Porque Madrid es, y ha sido siempre, roja. No en vano tiene montado sobre sus costillas al Estado, que nunca es de ese color. En los libros de historia, a los niños les cuentan, para que despierte su dormido asombro, las legendarias gestas de Numancia y Sagunto. Pero un día, estos niños se enteran de que Madrid estuvo, ayer mismo, cercada durante más tiempo que las dos anteriores aldeas juntas. Tres años de corral es algo que crea carácter, y Madrid sigue teniendo la honda cultura de los rebaños acosados por lobos. De ahí procede su capacidad de repliegue sobre sí misma, que es la sabiduría inmemorial de la aldea. Una honda aldea, que alberga en su seno -Madrid inventó la guerrilla urbana y la quinta columna- la libertad y la muerte de la libertad.

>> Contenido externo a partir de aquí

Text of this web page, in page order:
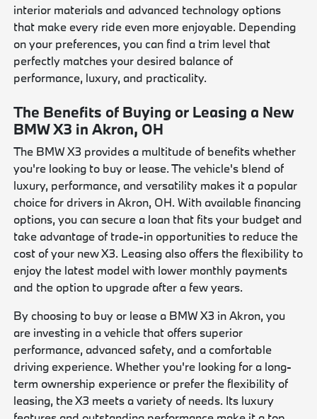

Nadie se explica igualmente cómo en una aldea enclavada en medio de mudos páramos castellanos se hable tanto y tan bien. La riqueza de la cultura oral madrileña proviene de cómo se las arregla para mantener su identidad en medio de ese eterno territorio hostil que, para el madrileño, es su aldea desde que la ocupó el Estado y la convirtió en metrópoli de sí misma. Los grandes lenguajes cómplices han sido inventados por subversivos adoquines madrileños encarcelados por alquitrán. El habla elíptica, que en Madrid adquiere registros magistrales -que el madrileño de Zamora Agustín García Calvo olfateó para sus hipérboles-, es obra de genios anónimos en el arte de la metáfora considerada en sentido primordial, es decir antes que como don poético como argucia de camuflaje, burla y transgresión.

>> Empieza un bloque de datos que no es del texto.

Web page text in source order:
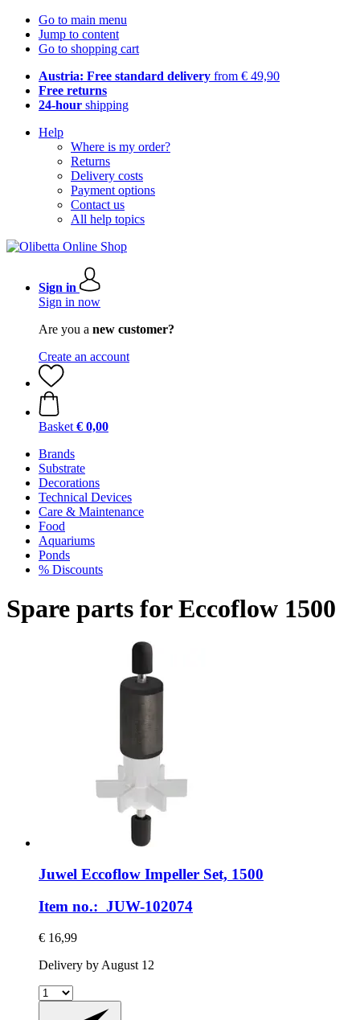
Go to main menu
Jump to content
Go to shopping cart
Austria: Free standard delivery from € 49,90
Free returns
24-hour shipping
Help
Where is my order?
Returns
Delivery costs
Payment options
Contact us
All help topics
Sign in
Sign in now
Are you a new customer?
Create an account
Basket € 0,00
Brands
Substrate
Decorations
Technical Devices
Care & Maintenance
Food
Aquariums
Ponds
% Discounts
Spare parts for Eccoflow 1500
Juwel Eccoflow Impeller Set, 1500
Item no.: JUW-102074
€ 16,99
Delivery by August 12
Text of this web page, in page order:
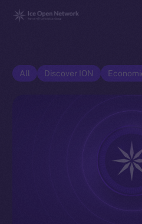
All Discover ION
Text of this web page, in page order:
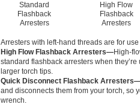
Standard
Flashback
Arresters
High Flow
Flashback
Arresters
Arresters with left-hand threads are for
High Flow Flashback Arresters—High-
standard flashback arresters when
larger torch tips.
Quick Disconnect Flashback
and disconnects them from your torch, so
wrench.
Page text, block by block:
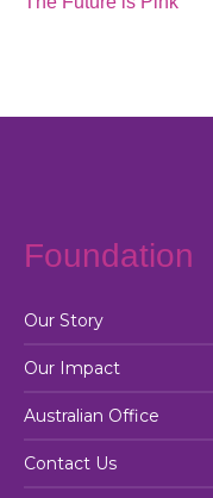
Foundation
Our Story
Our Impact
Australian Office
Contact Us
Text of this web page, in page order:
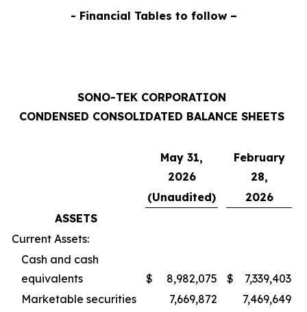
- Financial Tables to follow –
SONO-TEK CORPORATION
CONDENSED CONSOLIDATED BALANCE SHEETS
May 31,
2026
February
28,
(Unaudited)
2026
ASSETS
Current Assets:
Cash and cash
equivalents
$ 8,982,075 $
7,339,403
Marketable securities
7,669,872
7,469,649

Efectivamente, un madrileño puede, hablando en castellano retórico, decir a su acompañante en la cuerda de presos todo lo contrario de lo que entiende el gendarme que los vigila. Como Enrique Tierno Galván -madrileño de Soria y generador de ilustres exégetas en la compleja ciencia de la Tiernología, como es el caso del eminente tiernólogo Luis Carandell, madrileño de Barcelona- puede burlarse de su sombra escribiendo esotéricos y tronchantes bandos municipales, que son un asombroso ejercicio de talento en el arte madrileño por excelencia, que es la incredulidad, ese elegante cultivo de las formas escépticas propio de quien está estragado de contenidos. Escribir prosaicas leyes, paternales consejos y eclesiásticas admoniciones en un lenguaje que envidiaría el verdinegro Quevedo, madrileño, por excepción, de Madrid, es un lujo de gato y un ejemplo de como la cultura resistencial es una segunda naturaleza, que hace penetrar a la aldea en las nobles leyes que gobiernan el un¡verso. Así lo intuyó el madrileño de Illinois Ernest Hemingway en su cuento y loa a La capital del mundo.

Estalla hoy de vida la enorme y loca aldea hostigada. Le cubren periódicamente con una capa de cemento de mazmorra, pero el polvo aldeano encarcelado aprieta como un acné hacia fuera, hace grietas y por las ranurillas mana. Como brotan fuegos fatuos de entre los poros del tartán de Vallehermoso, donde atletas madrileños nacidos quién sabe dónde siguen sin romper ni una sola marca, tal vez hechizados por las almas en pena de los esqueletos que reposan bajo sus brincos, pues, cosa muy madrileña, alguien ordenó levantar un estadio, un templo al esfuerzo, sobre ese monumento a la gandulería que es el solar del cementerio donde dicen que Pío Baroja, madrileño de Guipúzcoa, solía acudir para alegrar el ánimo.

Allí donde la colina de Diego de León se convierte en Guindalera, hubo un pequeño y destartalado chalé, con un jardincito abandonado en cuyo centro había crecido un magnolio. En los germinales años 60 ocurrieron en él extraños y novelescos sucesos, pues el chaletito se convirtió en lugar de horror y de picadero de la clandestinidad antifranquista. Casi todos los rojos madrileños de aquel tiempo pasaron allí heladas noches con su miedo a cuestas. Un día, la policía lo rodeó y el chalefito se sumergió para siempre en el lado oculto de la luna aldeana. Luego lo derrumbaron y construyeron un moderno edificio de seis plantas, pero hoy, si se entra en los bajos y se suspira junto a los muros, huele todavía a aldea universal, a sudor frío, a tiempo perdido, a semilla humana, a magnolio.